You have a number of envelopes with widths and heights given as a pair of integers (w, h). One envelope can fit into another if and only if both the width and height of one envelope is greater than the width and height of the other envelope.
What is the maximum number of envelopes can you Russian doll? (put one inside other)
Example:
Given envelopes = [[5,4],[6,4],[6,7],[2,3]], the maximum number of envelopes you can Russian doll is 3 ([2,3] => [5,4] => [6,7]).
其实这道题目就是最长上升子序列(LIS)的改编。
思路:先固定一维,然后在另一维进行求LIS操作。注意在固定一维的时候,可能存在(12,6)(12,5)(1,3)怎么排序的问题,对于这种情况,要把第二维大的排在前面如(1,3)(12,6)(12,5)。

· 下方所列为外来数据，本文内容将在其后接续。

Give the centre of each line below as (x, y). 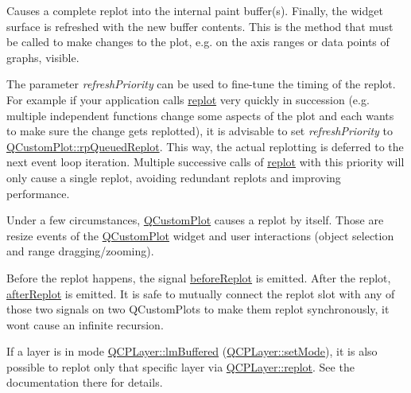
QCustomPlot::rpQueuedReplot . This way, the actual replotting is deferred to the (205, 146)
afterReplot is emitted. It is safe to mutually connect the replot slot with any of (201, 293)
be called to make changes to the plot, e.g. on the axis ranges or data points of (198, 42)
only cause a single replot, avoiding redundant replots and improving (174, 177)
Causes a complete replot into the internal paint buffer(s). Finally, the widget (195, 10)
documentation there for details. (85, 382)
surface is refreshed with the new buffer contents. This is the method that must (200, 26)
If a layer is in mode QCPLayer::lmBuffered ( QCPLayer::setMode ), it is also (192, 351)
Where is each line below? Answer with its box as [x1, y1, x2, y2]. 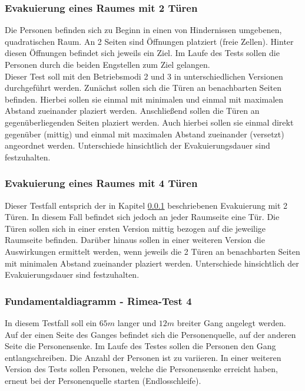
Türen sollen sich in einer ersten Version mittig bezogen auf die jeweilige [5, 222, 266, 234]
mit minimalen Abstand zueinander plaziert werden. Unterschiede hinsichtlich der [5, 257, 299, 269]
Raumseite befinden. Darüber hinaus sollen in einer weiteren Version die [5, 234, 265, 246]
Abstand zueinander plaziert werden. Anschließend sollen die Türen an [5, 104, 260, 117]
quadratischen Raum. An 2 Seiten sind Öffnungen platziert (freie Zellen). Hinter [5, 35, 294, 47]
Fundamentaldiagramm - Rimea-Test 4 [5, 293, 192, 308]
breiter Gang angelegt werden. [177, 316, 286, 328]
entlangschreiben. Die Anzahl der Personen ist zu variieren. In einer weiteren [5, 351, 281, 363]
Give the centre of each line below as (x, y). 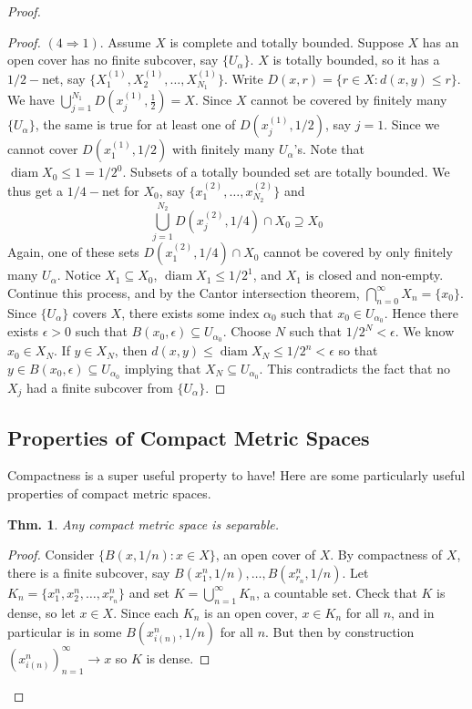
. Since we (412, 124)
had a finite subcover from (100, 387)
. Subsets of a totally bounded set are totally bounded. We (286, 172)
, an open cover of (266, 555)
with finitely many (223, 149)
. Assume (125, 41)
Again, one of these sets (73, 252)
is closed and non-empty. (375, 275)
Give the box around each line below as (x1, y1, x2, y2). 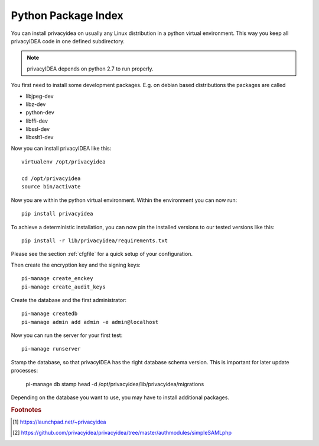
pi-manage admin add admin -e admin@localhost (21, 319, 159, 325)
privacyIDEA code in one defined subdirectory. (11, 37, 125, 44)
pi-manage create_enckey (21, 275, 93, 282)
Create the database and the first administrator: (11, 296, 127, 303)
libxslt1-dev (25, 134, 54, 141)
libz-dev (25, 101, 46, 108)
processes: (11, 367, 38, 374)
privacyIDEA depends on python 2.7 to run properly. (27, 65, 154, 72)
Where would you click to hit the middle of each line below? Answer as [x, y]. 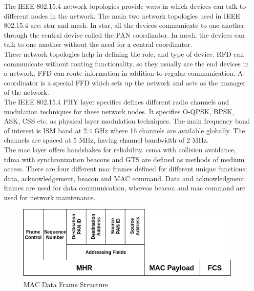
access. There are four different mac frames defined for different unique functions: [126, 169]
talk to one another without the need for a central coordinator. [98, 44]
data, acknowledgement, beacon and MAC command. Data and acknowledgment [124, 178]
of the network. [27, 92]
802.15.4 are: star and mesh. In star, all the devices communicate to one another [124, 25]
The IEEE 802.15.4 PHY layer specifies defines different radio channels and [116, 101]
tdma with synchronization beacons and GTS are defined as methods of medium [124, 159]
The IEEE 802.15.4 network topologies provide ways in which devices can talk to [125, 6]
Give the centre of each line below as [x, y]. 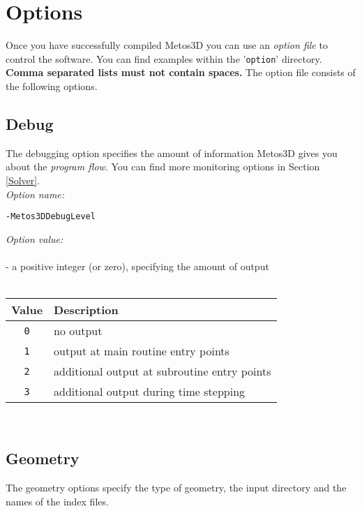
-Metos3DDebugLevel [51, 217]
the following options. [52, 86]
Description [86, 310]
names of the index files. [57, 501]
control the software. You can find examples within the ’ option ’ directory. [164, 58]
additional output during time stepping [150, 392]
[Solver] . [23, 180]
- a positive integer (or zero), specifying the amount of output [137, 266]
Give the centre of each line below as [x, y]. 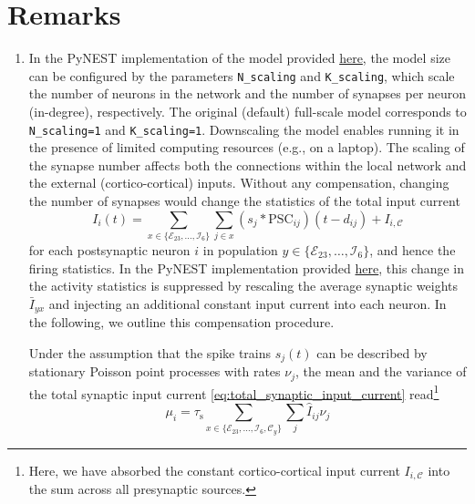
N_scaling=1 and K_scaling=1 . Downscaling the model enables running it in [244, 129]
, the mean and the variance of [381, 371]
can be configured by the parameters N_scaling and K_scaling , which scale [242, 75]
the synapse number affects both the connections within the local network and [248, 165]
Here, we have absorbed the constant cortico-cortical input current [214, 470]
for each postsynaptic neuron [109, 249]
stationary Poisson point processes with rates [155, 371]
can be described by [372, 352]
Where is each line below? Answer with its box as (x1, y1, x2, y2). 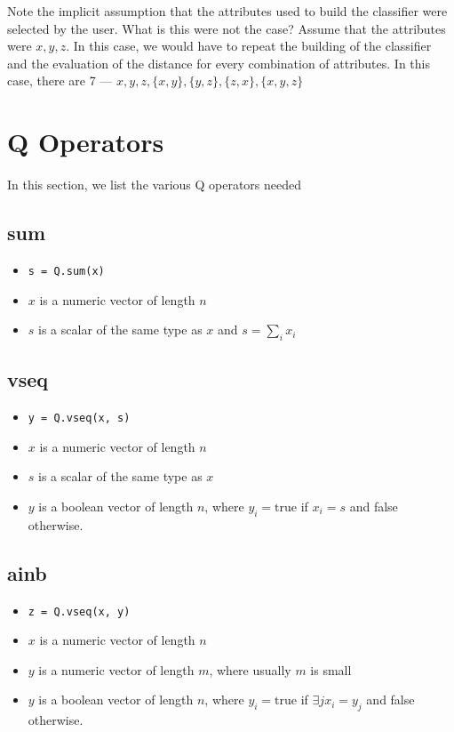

因为只有这样,对于第二维求LIS才能保证正确性(就是贪心嘛,第一维相同那么我就取第二维比较大的那个,因为只有这样才能让小的有机会替换,回想LIS中的d序列...)。
class Solution {
public:
int maxEnvelopes(vector<pair<int, int>>& envelopes) {
int n = envelopes.size();
if (n == 0) return 0;
if (n == 1) return 1;
auto cmp = [](pair<int, int> a, pair<int, int> b)
{ return a.first == b.first ? a.second > b.second : a.first < b.first; };
sort(envelopes.begin(), envelopes.end(), cmp);
vector<int> p(n+1);
p[0] = envelopes[0].second;
int len = 0;
for (int i = 1; i < n; ++i) {
if (envelopes[i].second > p[len]) {
++len;
p[len] = envelopes[i].second;
} else if (envelopes[i].second < p[len]) {
int pos = lower_bound(p.begin(), p.begin()+len, envelopes[i].second) - p.begin();
p[pos] = envelopes[i].second;
}
}
return len + 1;
}
};